The contact? Yana Dietrich. Kess asked, "You're not giving this to her just because she's my old roommate and First Lady, are you?"
"No," Leia said shortly. "I'm giving it your old roommate and First Lady because she is the most experienced in Jedi matters out of everyone in my office." And that was the end of that. "Except me." She added with a shrug of her head. Then the woman turned the topic to more sensitive matters. "Nik, I don't want to pry, but what would you like me to put in the press release about why Gina and Ben aren't here with you?"
Nik stiffened to the question. Kess and Leia gave him all the time he needed, but it didn't take long for him to shrug and shake his head. "I guess, say... they're staying home to provide stability for Ben."
Leia nodded distantly. "Anything I can do to help?"
"You're already doing it," Nik muttered appreciatively.
Leia smiled warmly through the comm screen. "Well, you're about to be family." She admitted with a sad shrug, "and we don't have a lot of that left."
Kess shared this story with Luke that night to illustrate her suspicion, "She's lonely out there."
Luke nodded as he continued to get ready for bed, worried, and vowed to start working on a plan to take care of the rest of his family too.
"There's something else that was weird," Kess said. "On Iktri. He was thrilled to see the water ocean, but he wouldn't go near it. I tried to get him to hike down to the beach with me, but he flat refused.
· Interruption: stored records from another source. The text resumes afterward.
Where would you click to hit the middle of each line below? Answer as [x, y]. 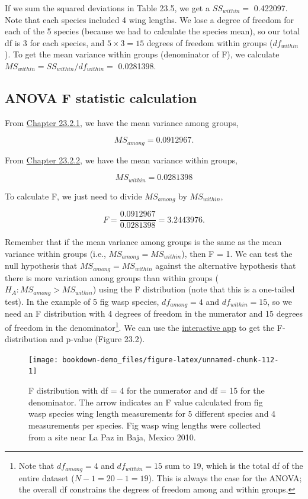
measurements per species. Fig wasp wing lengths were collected [145, 425]
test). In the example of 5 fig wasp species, [82, 301]
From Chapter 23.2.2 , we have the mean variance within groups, [121, 160]
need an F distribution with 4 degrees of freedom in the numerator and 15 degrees [154, 313]
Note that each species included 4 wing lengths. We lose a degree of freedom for [150, 19]
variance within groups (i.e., [55, 253]
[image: [44, 360]
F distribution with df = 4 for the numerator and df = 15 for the [147, 390]
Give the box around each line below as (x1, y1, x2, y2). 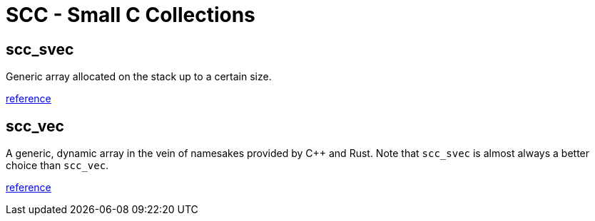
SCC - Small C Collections (6, 3, 255, 27)
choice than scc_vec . (6, 159, 109, 172)
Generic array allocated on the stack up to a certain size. (6, 70, 272, 83)
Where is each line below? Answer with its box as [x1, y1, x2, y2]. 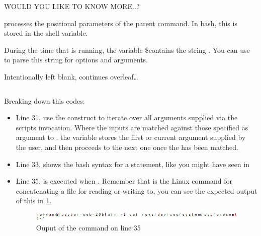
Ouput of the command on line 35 [36, 222, 141, 232]
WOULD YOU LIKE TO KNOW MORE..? [4, 1, 140, 11]
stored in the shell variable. [4, 28, 88, 38]
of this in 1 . [16, 195, 52, 206]
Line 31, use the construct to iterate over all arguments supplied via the [16, 112, 238, 123]
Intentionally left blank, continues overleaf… [4, 71, 138, 82]
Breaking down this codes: [4, 95, 85, 106]
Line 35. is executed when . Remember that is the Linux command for [16, 176, 232, 186]
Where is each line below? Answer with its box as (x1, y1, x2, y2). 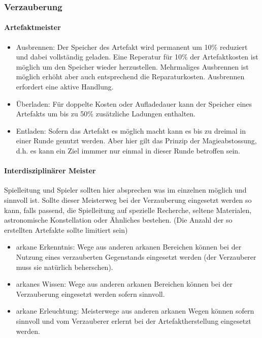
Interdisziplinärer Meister (4, 165, 96, 176)
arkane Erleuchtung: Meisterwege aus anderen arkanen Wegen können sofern (16, 305, 254, 316)
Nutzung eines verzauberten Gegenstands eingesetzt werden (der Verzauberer (16, 251, 256, 262)
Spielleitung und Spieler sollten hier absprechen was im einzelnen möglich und (4, 185, 247, 195)
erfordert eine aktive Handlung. (16, 81, 114, 92)
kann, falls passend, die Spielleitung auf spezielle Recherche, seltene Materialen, (4, 204, 252, 215)
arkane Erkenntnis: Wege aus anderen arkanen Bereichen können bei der (16, 241, 242, 252)
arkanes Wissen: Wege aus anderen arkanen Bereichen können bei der (16, 279, 233, 289)
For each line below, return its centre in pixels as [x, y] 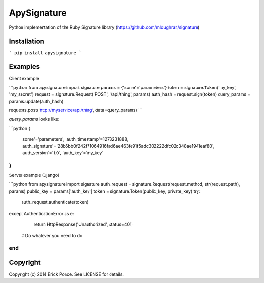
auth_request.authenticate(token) [55, 202]
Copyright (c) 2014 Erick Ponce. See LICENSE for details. [66, 274]
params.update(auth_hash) [36, 101]
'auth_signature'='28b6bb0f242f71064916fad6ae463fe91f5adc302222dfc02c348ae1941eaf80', [118, 146]
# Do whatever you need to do [52, 236]
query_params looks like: [34, 119]
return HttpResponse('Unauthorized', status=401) [83, 224]
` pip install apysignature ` [45, 53]

It was like... it was like he was looking at the water as though it was the alcohol he's trying to quit. As if the ocean itself was the enemy. And all the giddiness and peace he'd developed so quickly just seemed to dribble right down the drain again."
"War fatigue." Luke sighed as he slumped down onto the bed. "PTSD. Battle shock. Whatever you want to call it. After what they put him through, I'd be surprised if he didn't suffer from it."
She rolled onto her side and propped her head in her palm. "How do you cure it?"
Biggs was panicking, "I can't shake him! I can't shake him!"
Luke rubbed his eye with the flat of his fingers and heard it as clearly as if he were wearing the helmet right now. "When I figure that out," he looked over at her, "I'll let you know."
Kess absorbed that with a faint nod. She absorbed the sudden tremor in his mood and the look in his eyes. And she knew exactly how he felt.
Cheenan was smug, "Congratulations, Kess. You're going to be a mother."
"Yeah," Kess pressed an uncomfortable mouth and nodded again. "Please do."